Ada 4 faktor sebuah music, sebuah lagu dapat dikatakan Jazz yaitu "Swing Feel, Blue note, Syncopasi, Improvisasi". Saya tidak akan menjabarkan semua aspek tersebut secara detail, karena ini bukanlah tulisan mengenai Pelajaran Musik Jazz.Salah satu factor yang membuat saya makin mencintai Jazz adalah "Improvisasi" dimana Improvisasi adalah hakekatnya manifestasi dari bentuk implementasi kebebasan. Secara sosialnya orang kulit hitam di Amerika saat itu benar-benar tidak bebas hidupnya dalam keseharian, praktek perbudakan, diskriminasi masih sarat begitu terlihat dalam kehidupan sehari-hari, boleh dibilang hanya ketika bermusiklah mereka benar-benar dapat sedikit longgar, mencurahkan segala uneg-uneg nya dalam not not yang dikeluarkan saat melakukan Improvisasi. Improvisasi dapat menjadi sebuah curhatan yang panjang, sementara yang lain mendengarkan, dan dilakukan sprontan, dan dari improvisasi ke improvisasi menariknya tidak ada yang sama persis not nya, itu yang membuat penonton Jazz selalu berhasrat menunggu kejutan demikian juga dengan para pemainnya. Dan seperti telah ditulis diatas, sebuah Improvisasi dilakukan secara spontan. Hal ini yang membuat pemain maupun penonton tidak jenuh dengan Jazz. Dan bukan Jazz tanpa Improvisasi, bukan Kehidupan tanpa kreatifitas spontan, Bukan kehidupan tanpa kebebasan.

Dan tentunya jika kita sebagai pemain, pastinya dari sisi ilmu music banyak hal yang bisa kita pelajari dari Jazz, baik dari sisi Harmoni, Melodi maupun ritmik.

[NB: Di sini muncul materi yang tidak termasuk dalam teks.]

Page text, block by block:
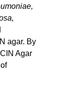
agar. By
Agar
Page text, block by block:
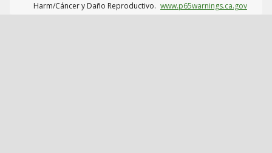
Harm/Cáncer y Daño Reproductivo. www.p65warnings.ca.gov
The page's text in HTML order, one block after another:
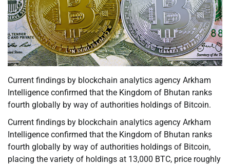
Current findings by blockchain analytics agency Arkham
Intelligence confirmed that the Kingdom of Bhutan ranks
fourth globally by way of authorities holdings of Bitcoin.
Current findings by blockchain analytics agency Arkham
Intelligence confirmed that the Kingdom of Bhutan ranks
fourth globally by way of authorities holdings of Bitcoin,
placing the variety of holdings at 13,000 BTC, price roughly
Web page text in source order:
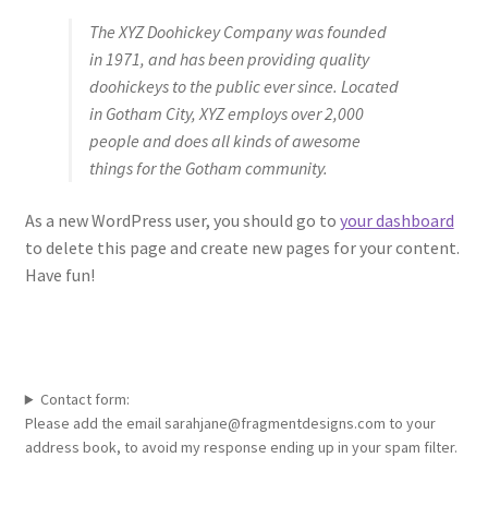
The XYZ Doohickey Company was founded
in 1971, and has been providing quality
doohickeys to the public ever since. Located
in Gotham City, XYZ employs over 2,000
people and does all kinds of awesome
things for the Gotham community.
As a new WordPress user, you should go to your dashboard
to delete this page and create new pages for your content.
Have fun!
Contact form:
Please add the email sarahjane@fragmentdesigns.com to your
address book, to avoid my response ending up in your spam filter.

Saya sering bilang dalam setiap kesempatan, hayukkk belajar Jazz, dan tidak harus jadi pemain Jazz. Kalau memang akhirnya benar-benar menjadi suka Jazz tidak apa. Dan setelah mengenal Jazz lebih jauh tetap tidak suka akan jazz juga tidak apa apa, karena kalau masalah suka dan tidak suka, soal selera kadang tidak bisa diperdebatkan. Tapi pastinya banyak Manfaat yang bisa kita dapat dari Jazz baik dari sisi Sejarah, Ilmu music maupun Phylosofi nya. Dan jika diterapkan dalam kehidupan sehari hari, sikap ber-Demokrasi, Percaya diri menjadi diri sendiri, kebebasan berkreasi, serta selalu ingin belajar dan bermbang akan sangat bermanfaat bagi kehidupan dimasa depan.

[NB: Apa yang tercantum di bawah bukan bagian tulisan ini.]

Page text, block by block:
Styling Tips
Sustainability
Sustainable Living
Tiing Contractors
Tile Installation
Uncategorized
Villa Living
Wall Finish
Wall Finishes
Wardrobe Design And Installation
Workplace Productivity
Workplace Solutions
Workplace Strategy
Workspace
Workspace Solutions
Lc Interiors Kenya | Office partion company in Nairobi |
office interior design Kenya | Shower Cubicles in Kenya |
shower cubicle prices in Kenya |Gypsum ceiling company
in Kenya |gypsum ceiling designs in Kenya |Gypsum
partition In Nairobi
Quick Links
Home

Dan jangan sungkan bergabung dengan Jazz karena bukan pemain, atau sungkan karena nge-Jazz tapi belum nge-Swing, Atau merasa baru belajar. Kedalaman, kedekatan dengan Jazz tidak semata-mata ditentukan oleh sekedar masalah ke-Ilmuan. Tapi sikap Jazz selalu ada dalam keseharian, bisa jadi orang yang tidak main music bisa lebih nge-Jazz daripada yang main music Jazz, karena Jazz nanti akan berkembang menjadi sebuah sikap yang nge-Jazz. Pemain Jazz bukanlah pasti orang yang selalu tahu, menguasai 1000 lagu Jazz, namun orang Jazz adalah orang selalu tahu apa yang dilakukan, bertanggung jawab, dan berpengetahuan. Masalah teknik bisa dipelajari, untuk menguasai instrument juga bisa dipelajari, namun yang terpenting dari sekarang marilah kita berpikir dan bersikap ala Jazz "Demokrasi, Selalu belajar, negoisasi, Komunikasi, , kebebasan berekspressi dan menjadi diri sendiri".